Saved entries:
>>>>

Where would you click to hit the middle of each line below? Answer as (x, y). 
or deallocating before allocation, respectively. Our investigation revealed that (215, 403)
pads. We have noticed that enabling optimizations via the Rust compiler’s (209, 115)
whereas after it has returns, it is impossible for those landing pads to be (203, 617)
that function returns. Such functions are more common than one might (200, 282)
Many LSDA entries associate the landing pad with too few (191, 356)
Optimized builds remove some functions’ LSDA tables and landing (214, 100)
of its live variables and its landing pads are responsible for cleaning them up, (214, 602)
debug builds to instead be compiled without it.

<<<<

Every line of the data above should be copied exactly.

Answer to the problem:
Where would you click to hit the middle of each line below? Answer as (x, y). 
or deallocating before allocation, respectively. Our investigation revealed that (215, 403)
pads. We have noticed that enabling optimizations via the Rust compiler’s (209, 115)
whereas after it has returns, it is impossible for those landing pads to be (203, 617)
that function returns. Such functions are more common than one might (200, 282)
Many LSDA entries associate the landing pad with too few (191, 356)
Optimized builds remove some functions’ LSDA tables and landing (214, 100)
of its live variables and its landing pads are responsible for cleaning them up, (214, 602)
debug builds to instead be compiled without it.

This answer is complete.